AI for Personalized Healthcare Recommendations using Wearable Data

Authors: Poonam ., Amandeep

DOI Link: https://doi.org/10.22214/ijraset.2026.84037

Abstract

The rapid development and uses of wearable health monitoring devices has generated continuous, real-time physiological data. Which then provides a transformative opportunity for Artificial Intelligence (AI) to provide personalized healthcare at this scale. This study presents the design, evaluation and implementation of an AI pipeline for cardiometabolic health risk classification and generating personalized health recommendation.For this we have used various machine learning architectures are trained and evaluated on Hamon Google Fit Medical Realistic Dataset which has ~90,000 rows and ~3000 user data. It is trained on Random Forest, Decision Tree and anenhanced Transformer classifier. These yield accuracy 93%, 89.2%,89.1% and 94.5% respectively. There is also a severe class imbalance (60:1 ratio) which is addressed through SMOTE oversampling and Focal Loss. Feature Importance via MDI identifies fatigue_score(18.9%) and bp_systolic(10.1%) as top predictors. SHAP analysis revels that age and sex as dominant global features. A Google Gemini LLM (gemini-2.5-flash) is integrated by a Flask REST API to translate ML risk predictions into actionable personalized natural language health recommendations.

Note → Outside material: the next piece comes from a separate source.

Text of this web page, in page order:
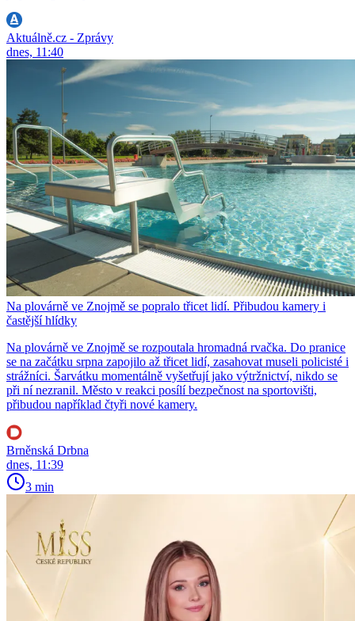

The Results shown tell us that the proposed Transformer-based pipeline significantly outperforms classical ML and prior deep learning approaches, achieving 94.5% accuracy on five-class cardiometabolic risk classification.

Introduction

The rapid advancement of Artificial Intelligence (AI) and wearable health monitoring devices has transformed modern healthcare by enabling continuous monitoring of physiological data such as heart rate, blood oxygen levels, sleep quality, physical activity, blood pressure, and glucose levels. Although wearable devices generate vast amounts of health data, extracting meaningful insights requires AI systems capable of processing multidimensional, sequential, noisy, and incomplete data. This research proposes a multi-model AI healthcare recommendation system that predicts cardiometabolic disease risk using the Hamon Google Fit Medical Realistic Dataset and provides personalized health recommendations through a Google Gemini Large Language Model (LLM) integrated into a Flask web application.

Background and Significance

Cardiometabolic diseases—including cardiovascular disease, diabetes, hypertension, obesity, and metabolic syndrome—are among the leading causes of death worldwide. Continuous monitoring of health indicators such as heart rate, heart rate variability (HRV), sleep quality, physical activity, blood pressure, and glucose levels allows AI models to identify health risks early and recommend preventive lifestyle changes. The growing adoption of wearable devices and the expansion of AI in healthcare have created opportunities for intelligent, real-time health monitoring systems.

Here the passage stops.